*** Records supplied ***

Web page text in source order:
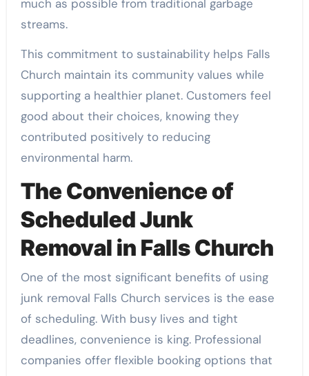
much as possible from traditional garbage
streams.
This commitment to sustainability helps Falls
Church maintain its community values while
supporting a healthier planet. Customers feel
good about their choices, knowing they
contributed positively to reducing
environmental harm.
The Convenience of
Scheduled Junk
Removal in Falls Church
One of the most significant benefits of using
junk removal Falls Church services is the ease
of scheduling. With busy lives and tight
deadlines, convenience is king. Professional
companies offer flexible booking options that
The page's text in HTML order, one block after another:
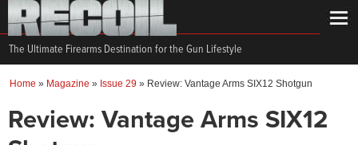
The Ultimate Firearms Destination for the Gun Lifestyle
Home » Magazine » Issue 29 » Review: Vantage Arms SIX12 Shotgun
Review: Vantage Arms SIX12
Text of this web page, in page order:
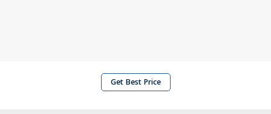
Get Best Price
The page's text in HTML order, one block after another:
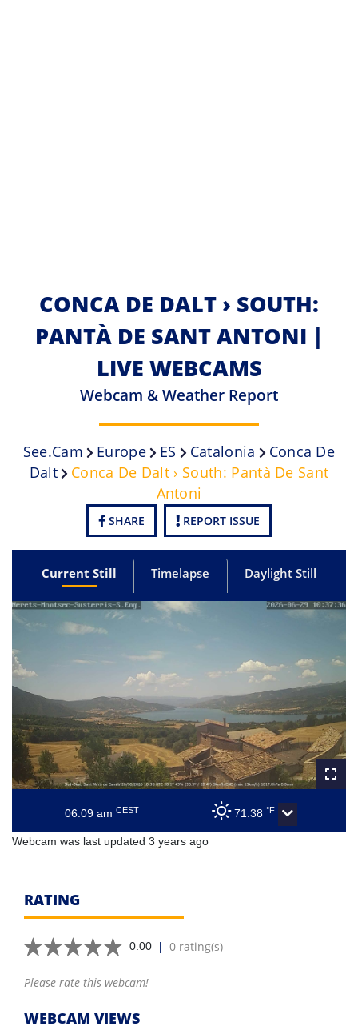
CONCA DE DALT › SOUTH:
PANTÀ DE SANT ANTONI |
LIVE WEBCAMS
Webcam & Weather Report
See.cam Europe ES Catalonia
Conca De
Dalt
Conca De Dalt › South: Pantà De Sant
Antoni
SHARE REPORT ISSUE
Current Still Timelapse Daylight Still
06:09 amCEST 71.38 °F
Webcam was last updated 3 years ago
RATING
0.00 | 0 rating(s)
Please rate this webcam!
WEBCAM VIEWS
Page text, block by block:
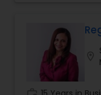
values of
unwavering
Contact me
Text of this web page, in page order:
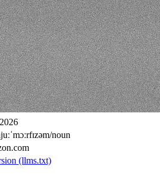
2026
noun
(llms.txt)
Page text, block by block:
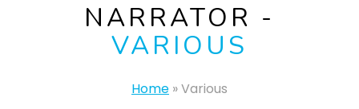
NARRATOR -
VARIOUS
Home »Various
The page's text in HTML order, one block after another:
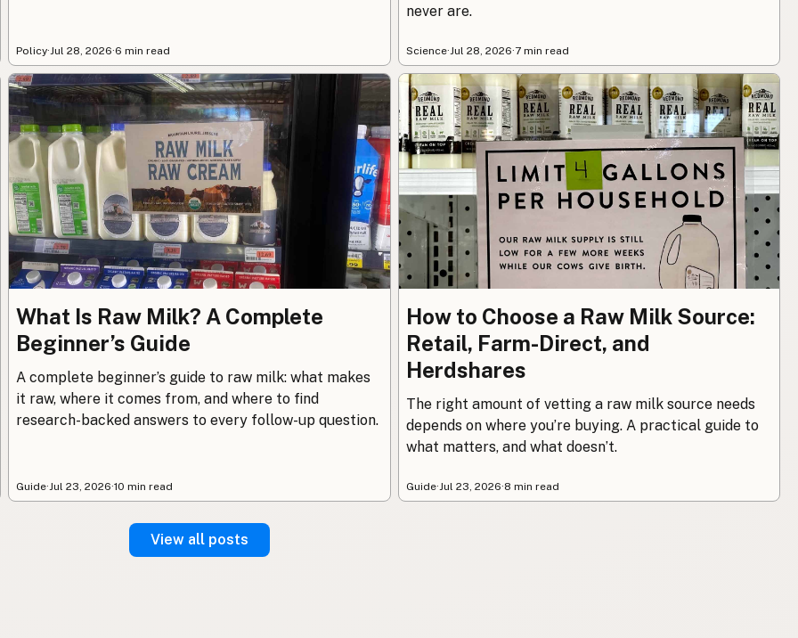
Policy·Jul 28, 2026·6 min read
never are.
Science·Jul 28, 2026·7 min read
What Is Raw Milk? A Complete
Beginner’s Guide
A complete beginner’s guide to raw milk: what makes
it raw, where it comes from, and where to find
research-backed answers to every follow-up question.
Guide· Jul 23, 2026·10 min read
How to Choose a Raw Milk Source:
Retail, Farm-Direct, and
Herdshares
The right amount of vetting a raw milk source needs
depends on where you’re buying. A practical guide to
what matters, and what doesn’t.
Guide· Jul 23, 2026·8 min read
View all posts
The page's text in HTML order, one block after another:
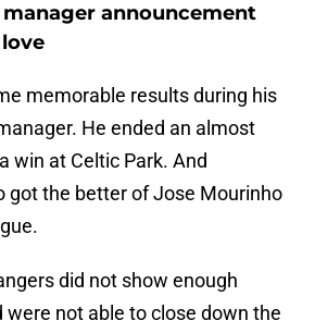
announcement
memorable results during his
He ended an almost
win at Celtic Park. And
got the better of Jose Mourinho
did not show enough
not able to close down the
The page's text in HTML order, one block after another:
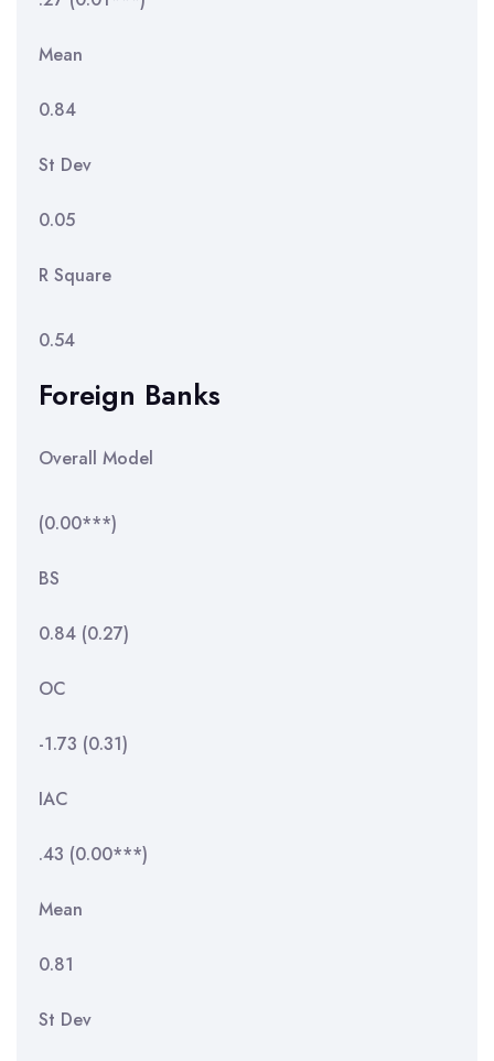
Mean
0.84
St Dev
0.05
R Square
0.54
Foreign Banks
Overall Model
(0.00***)
BS
0.84 (0.27)
OC
-1.73 (0.31)
IAC
.43 (0.00***)
Mean
0.81
St Dev
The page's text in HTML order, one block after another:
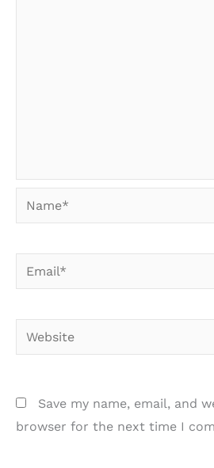
Name*
Email*
Website
Save my name, email, and
browser for the next time I
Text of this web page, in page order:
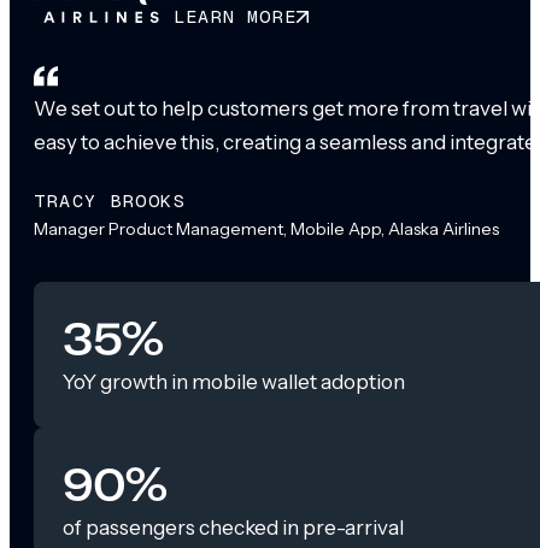
LEARN MORE
We set out to help customers get more from travel
easy to achieve this, creating a seamless and
TRACY BROOKS
Manager Product Management, Mobile App, Alaska Airlines
35%
YoY growth in mobile wallet adoption
90%
of passengers checked in pre-arrival
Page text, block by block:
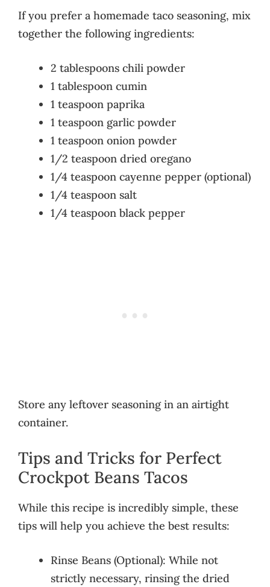
If you prefer a homemade taco seasoning, mix
together the following ingredients:
2 tablespoons chili powder
1 tablespoon cumin
1 teaspoon paprika
1 teaspoon garlic powder
1 teaspoon onion powder
1/2 teaspoon dried oregano
1/4 teaspoon cayenne pepper (optional)
1/4 teaspoon salt
1/4 teaspoon black pepper
Store any leftover seasoning in an airtight
container.
Tips and Tricks for Perfect
Crockpot Beans Tacos
While this recipe is incredibly simple, these
tips will help you achieve the best results:
Rinse Beans (Optional): While not
strictly necessary, rinsing the dried
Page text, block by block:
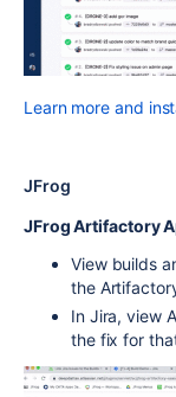
Learn more and
JFrog
JFrog Artifactory
View builds
the
In Jira, view
the fix for
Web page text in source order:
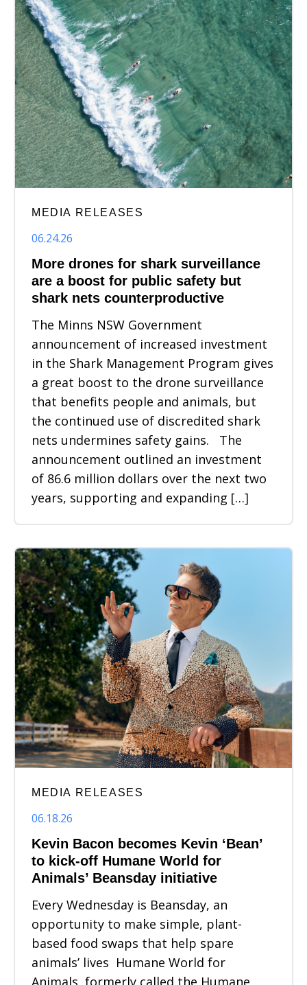
MEDIA RELEASES
06.24.26
More drones for shark surveillance
are a boost for public safety but
shark nets counterproductive
The Minns NSW Government
announcement of increased investment
in the Shark Management Program gives
a great boost to the drone surveillance
that benefits people and animals, but
the continued use of discredited shark
nets undermines safety gains. The
announcement outlined an investment
of 86.6 million dollars over the next two
years, supporting and expanding […]
MEDIA RELEASES
06.18.26
Kevin Bacon becomes Kevin ‘Bean’
to kick-off Humane World for
Animals’ Beansday initiative
Every Wednesday is Beansday, an
opportunity to make simple, plant-
based food swaps that help spare
animals’ lives Humane World for
Animals, formerly called the Humane
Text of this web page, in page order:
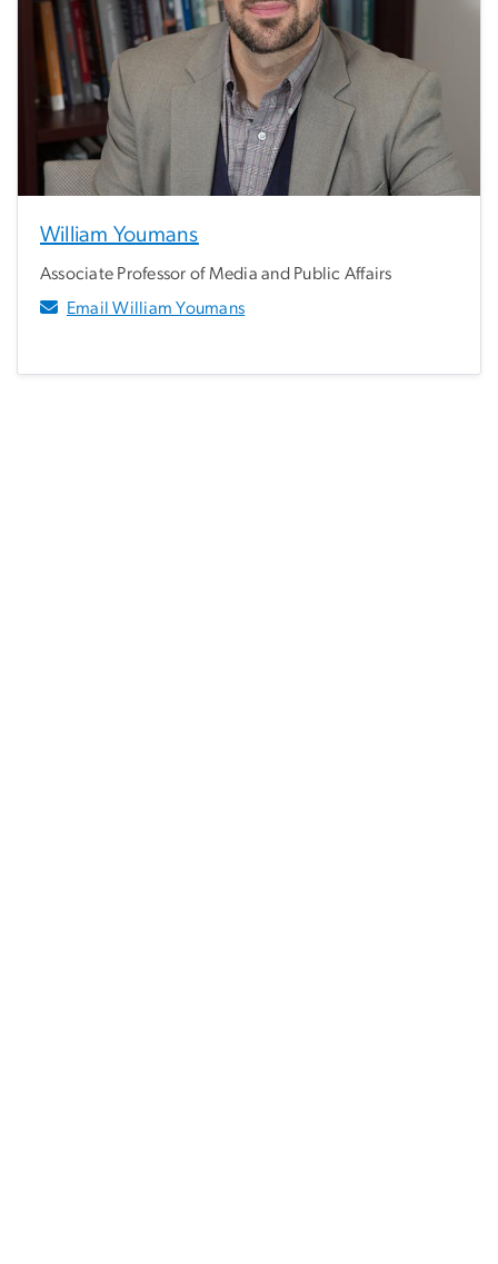
William Youmans
Associate Professor of Media and Public Affairs
Email William Youmans
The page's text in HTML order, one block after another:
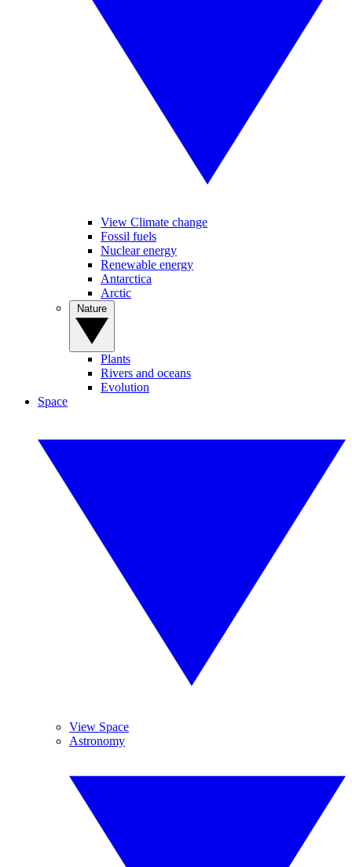
View Climate change
Fossil fuels
Nuclear energy
Renewable energy
Antarctica
Arctic
Plants
Rivers and oceans
Evolution
Space
View Space
Astronomy
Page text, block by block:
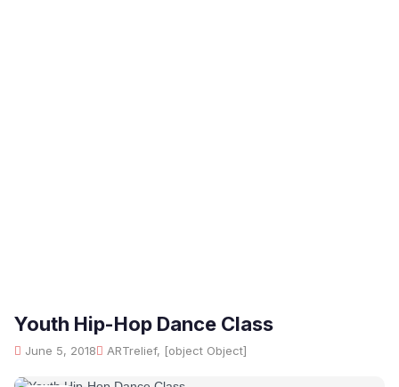
Youth Hip-Hop Dance Class
June 5, 2018 ARTrelief, [object Object]
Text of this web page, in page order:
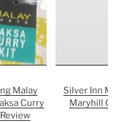
Malay
Curry
Silver Inn
Maryhill G20
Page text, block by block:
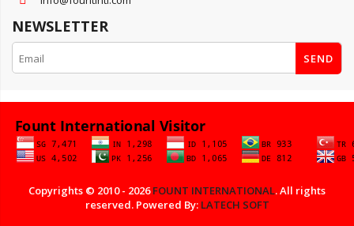
NEWSLETTER
SEND
Copyrights © 2010 - 2026FOUNT INTERNATIONAL. All rights
reserved. Powered By: LATECH SOFT
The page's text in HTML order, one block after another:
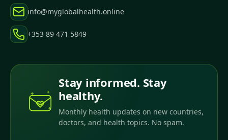
info@myglobalhealth.online
+353 89 471 5849
Stay informed. Stay
healthy.
Monthly health updates on new countries,
doctors, and health topics. No spam.
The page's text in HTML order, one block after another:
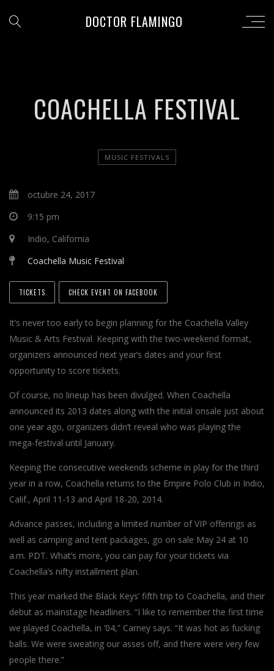
DOCTOR FLAMINGO
COACHELLA FESTIVAL
MUSIC FESTIVALS
octubre 24, 2017
9:15 pm
Indio, California
Coachella Music Festival
TICKETS CHECK EVENT ON FACEBOOK
It’s never too early to begin planning for the Coachella Valley
Music & Arts Festival. Keeping with the two-weekend format,
organizers announced next year’s dates and your first
opportunity to score tickets.
Of course, no lineup has been divulged. When Coachella
announced its 2013 dates along with the initial onsale just about
one year ago, organizers didn’t reveal who was playing the
mega-festival until January.
Keeping the consecutive weekends scheme in play for the third
year in a row, Coachella returns to the Empire Polo Club in Indio,
Calif., April 11-13 and April 18-20, 2014.
Advance passes, including a limited number of VIP offerings as
well as camping and tent packages, go on sale May 24 at 10
a.m. PDT. What’s more, you can pay for your tickets via
Coachella’s nifty installment plan.
This year marked the Black Keys’ fifth trip to Coachella, and their
debut as mainstage headliners. “I like to remember the first time
we played Coachella, in ’04,” Carney says. “It was hot as fucking
balls. We were sweating our asses off, and there were very few
people there.”
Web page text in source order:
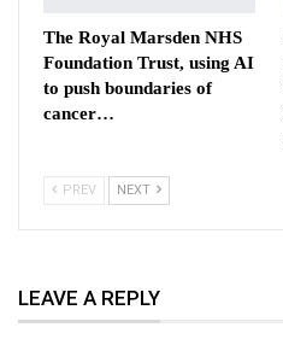
The Royal Marsden NHS
Foundation Trust, using AI
to push boundaries of
cancer…
PREV NEXT
LEAVE A REPLY
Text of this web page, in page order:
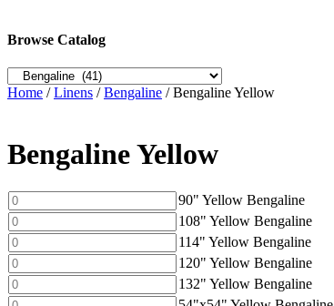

*** End of Records supplied ***

> [What this task involves] Each line of the data must be transcribed exactly; pictures are not carried over.

> [Your solution]
Web page text in source order:
much as possible from traditional garbage
streams.
This commitment to sustainability helps Falls
Church maintain its community values while
supporting a healthier planet. Customers feel
good about their choices, knowing they
contributed positively to reducing
environmental harm.
The Convenience of
Scheduled Junk
Removal in Falls Church
One of the most significant benefits of using
junk removal Falls Church services is the ease
of scheduling. With busy lives and tight
deadlines, convenience is king. Professional
companies offer flexible booking options that
The page's text in HTML order, one block after another:
The Ultimate Firearms Destination for the Gun Lifestyle
Home » Magazine » Issue 29 » Review: Vantage Arms SIX12 Shotgun
Review: Vantage Arms SIX12
Text of this web page, in page order:
Get Best Price
The page's text in HTML order, one block after another:
CONCA DE DALT › SOUTH:
PANTÀ DE SANT ANTONI |
LIVE WEBCAMS
Webcam & Weather Report
See.cam Europe ES Catalonia
Conca De
Dalt
Conca De Dalt › South: Pantà De Sant
Antoni
SHARE REPORT ISSUE
Current Still Timelapse Daylight Still
06:09 amCEST 71.38 °F
Webcam was last updated 3 years ago
RATING
0.00 | 0 rating(s)
Please rate this webcam!
WEBCAM VIEWS
Page text, block by block:
values of
unwavering
Contact me
Text of this web page, in page order:
2026
noun
(llms.txt)
Page text, block by block:
NARRATOR -
VARIOUS
Home »Various
The page's text in HTML order, one block after another:
Policy·Jul 28, 2026·6 min read
never are.
Science·Jul 28, 2026·7 min read
What Is Raw Milk? A Complete
Beginner’s Guide
A complete beginner’s guide to raw milk: what makes
it raw, where it comes from, and where to find
research-backed answers to every follow-up question.
Guide· Jul 23, 2026·10 min read
How to Choose a Raw Milk Source:
Retail, Farm-Direct, and
Herdshares
The right amount of vetting a raw milk source needs
depends on where you’re buying. A practical guide to
what matters, and what doesn’t.
Guide· Jul 23, 2026·8 min read
View all posts
The page's text in HTML order, one block after another:
announcement
memorable results during his
He ended an almost
win at Celtic Park. And
got the better of Jose Mourinho
did not show enough
not able to close down the
The page's text in HTML order, one block after another:
Mean
0.84
St Dev
0.05
R Square
0.54
Foreign Banks
Overall Model
(0.00***)
BS
0.84 (0.27)
OC
-1.73 (0.31)
IAC
.43 (0.00***)
Mean
0.81
St Dev
The page's text in HTML order, one block after another:
Name*
Email*
Website
Save my name, email, and
browser for the next time I
Text of this web page, in page order:
LEARN MORE
We set out to help customers get more from travel
easy to achieve this, creating a seamless and
TRACY BROOKS
Manager Product Management, Mobile App, Alaska Airlines
35%
YoY growth in mobile wallet adoption
90%
of passengers checked in pre-arrival
Page text, block by block:
If you prefer a homemade taco seasoning, mix
together the following ingredients:
2 tablespoons chili powder
1 tablespoon cumin
1 teaspoon paprika
1 teaspoon garlic powder
1 teaspoon onion powder
1/2 teaspoon dried oregano
1/4 teaspoon cayenne pepper (optional)
1/4 teaspoon salt
1/4 teaspoon black pepper
Store any leftover seasoning in an airtight
container.
Tips and Tricks for Perfect
Crockpot Beans Tacos
While this recipe is incredibly simple, these
tips will help you achieve the best results:
Rinse Beans (Optional): While not
strictly necessary, rinsing the dried
Page text, block by block:
Learn more and
JFrog
JFrog Artifactory
View builds
the
In Jira, view
the fix for
Web page text in source order:
MEDIA RELEASES
06.24.26
More drones for shark surveillance
are a boost for public safety but
shark nets counterproductive
The Minns NSW Government
announcement of increased investment
in the Shark Management Program gives
a great boost to the drone surveillance
that benefits people and animals, but
the continued use of discredited shark
nets undermines safety gains. The
announcement outlined an investment
of 86.6 million dollars over the next two
years, supporting and expanding […]
MEDIA RELEASES
06.18.26
Kevin Bacon becomes Kevin ‘Bean’
to kick-off Humane World for
Animals’ Beansday initiative
Every Wednesday is Beansday, an
opportunity to make simple, plant-
based food swaps that help spare
animals’ lives Humane World for
Animals, formerly called the Humane
Text of this web page, in page order:
William Youmans
Associate Professor of Media and Public Affairs
Email William Youmans
The page's text in HTML order, one block after another:
View Climate change
Fossil fuels
Nuclear energy
Renewable energy
Antarctica
Arctic
Plants
Rivers and oceans
Evolution
Space
View Space
Astronomy
Page text, block by block:
Youth Hip-Hop Dance Class
June 5, 2018 ARTrelief, [object Object]
Text of this web page, in page order:
Malay
Curry
Silver Inn
Maryhill G20
Page text, block by block:
NEWSLETTER
SEND
Copyrights © 2010 - 2026FOUNT INTERNATIONAL. All rights
reserved. Powered By: LATECH SOFT
The page's text in HTML order, one block after another:
info@myglobalhealth.online
+353 89 471 5849
Stay informed. Stay
healthy.
Monthly health updates on new countries,
doctors, and health topics. No spam.
The page's text in HTML order, one block after another:
DOCTOR FLAMINGO
COACHELLA FESTIVAL
MUSIC FESTIVALS
octubre 24, 2017
9:15 pm
Indio, California
Coachella Music Festival
TICKETS CHECK EVENT ON FACEBOOK
It’s never too early to begin planning for the Coachella Valley
Music & Arts Festival. Keeping with the two-weekend format,
organizers announced next year’s dates and your first
opportunity to score tickets.
Of course, no lineup has been divulged. When Coachella
announced its 2013 dates along with the initial onsale just about
one year ago, organizers didn’t reveal who was playing the
mega-festival until January.
Keeping the consecutive weekends scheme in play for the third
year in a row, Coachella returns to the Empire Polo Club in Indio,
Calif., April 11-13 and April 18-20, 2014.
Advance passes, including a limited number of VIP offerings as
well as camping and tent packages, go on sale May 24 at 10
a.m. PDT. What’s more, you can pay for your tickets via
Coachella’s nifty installment plan.
This year marked the Black Keys’ fifth trip to Coachella, and their
debut as mainstage headliners. “I like to remember the first time
we played Coachella, in ’04,” Carney says. “It was hot as fucking
balls. We were sweating our asses off, and there were very few
people there.”
Web page text in source order:
The Royal Marsden NHS
Foundation Trust, using AI
to push boundaries of
cancer…
PREV NEXT
LEAVE A REPLY
Text of this web page, in page order:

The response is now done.